纪婉卿自知失态,握着他手塞回被子里,瓮声瓮气道,“不去医院了,你躺会,我陪着你,不舒服要说。”
我病,她不高兴吗,钟钰又不懂了,觉得太复杂,开始深思,才收束的焦距再度扩散,残余药力借着恍惚彻底激发至四肢百骸。
平时就木木的,生病了更木,纪婉卿见人阖眼,呼吸匀缓陷入睡眠,渐渐安心,但也不敢完全放松。
她收拾完客厅的狼藉,又怕钟钰半夜醒来肚子饿,重新回屋取了份红枣汤,然后就一直靠坐在男人床边守着,直到自己犯困支撑不住。
迷糊间身子倾倒,一阵天旋地转,失重感未如预料地来临,而那个本该安静躺着的病患欺压到了身上。
男人低垂脑袋,单薄的夏日衣物汗湿,遮掩不住他强悍的体魄,双臂悬在女人身旁支撑。
短暂恍惚后,纪婉卿惊醒,发觉姿势不妥,她下意识挣扎想逃,可健壮有力的长腿已然钳制在她腰侧。
钟钰弓起腰背,肩胛骨隆起与背脊一同随粗沉呼吸起伏,炙热目光隐在杂乱发丝后,此时的他就如同一头盯上猎物,蓄势待发的猛兽。

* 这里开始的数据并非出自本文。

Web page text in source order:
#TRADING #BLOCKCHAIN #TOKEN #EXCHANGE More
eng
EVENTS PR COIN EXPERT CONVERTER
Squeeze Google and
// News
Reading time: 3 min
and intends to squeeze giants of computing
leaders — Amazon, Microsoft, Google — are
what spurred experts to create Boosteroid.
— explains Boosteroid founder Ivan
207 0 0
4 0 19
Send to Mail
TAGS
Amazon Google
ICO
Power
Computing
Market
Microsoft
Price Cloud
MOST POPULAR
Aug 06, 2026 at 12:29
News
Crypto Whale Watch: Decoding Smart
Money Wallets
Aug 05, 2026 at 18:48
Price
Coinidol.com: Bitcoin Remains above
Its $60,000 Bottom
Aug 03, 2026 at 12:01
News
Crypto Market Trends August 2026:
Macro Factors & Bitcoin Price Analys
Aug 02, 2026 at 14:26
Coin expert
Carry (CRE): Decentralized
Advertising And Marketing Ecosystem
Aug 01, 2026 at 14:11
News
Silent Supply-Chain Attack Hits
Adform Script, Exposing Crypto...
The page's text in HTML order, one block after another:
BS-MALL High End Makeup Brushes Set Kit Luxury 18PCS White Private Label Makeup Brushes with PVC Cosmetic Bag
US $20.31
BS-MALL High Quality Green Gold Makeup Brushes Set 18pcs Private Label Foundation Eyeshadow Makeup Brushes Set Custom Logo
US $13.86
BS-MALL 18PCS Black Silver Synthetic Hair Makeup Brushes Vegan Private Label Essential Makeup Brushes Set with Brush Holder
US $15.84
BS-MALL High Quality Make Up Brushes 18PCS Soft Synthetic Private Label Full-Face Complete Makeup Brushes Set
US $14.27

明明同一张面孔,不曾变化,连那无表情的样子也,可眼前的钟钰透露出一股危险的陌生感,令纪婉卿心悸。
接触的部分仍旧热烫,显然是没有退烧,女人一时竟然分不清他唐突暧昧的行径是清醒的,还是烧糊涂了。
她不敢发出声音,甚至是屏住呼吸,似乎怕叨扰什么,怕打开牢笼,怕放出……
屋内沉寂下来,唯有男性粗沉的喘息和女人加速欲裂的心跳声交缠。
就在纪婉卿以为自己会窒息的时候,一声绵长呻吟打破灼热化的局面。
“热……”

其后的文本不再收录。